WHAT TO WORK ON:
Copy the entries below word for word, but omit any pictures they contain.

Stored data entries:
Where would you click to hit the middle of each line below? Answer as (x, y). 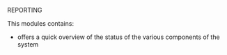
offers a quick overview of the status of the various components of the (119, 37)
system (28, 44)
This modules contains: (41, 23)
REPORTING (25, 10)
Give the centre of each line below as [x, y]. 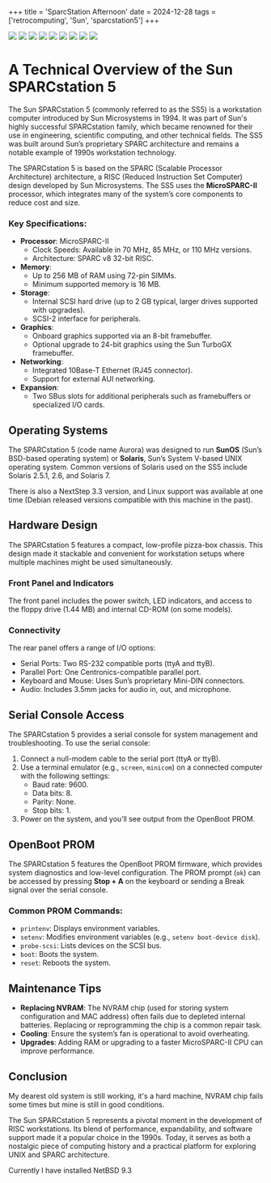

RESPONSE:
Where would you click to hit the middle of each line below? Answer as (x, y). 
offers a quick overview of the status of the various components of the (119, 37)
system (28, 44)
This modules contains: (41, 23)
REPORTING (25, 10)
Give the centre of each line below as [x, y]. 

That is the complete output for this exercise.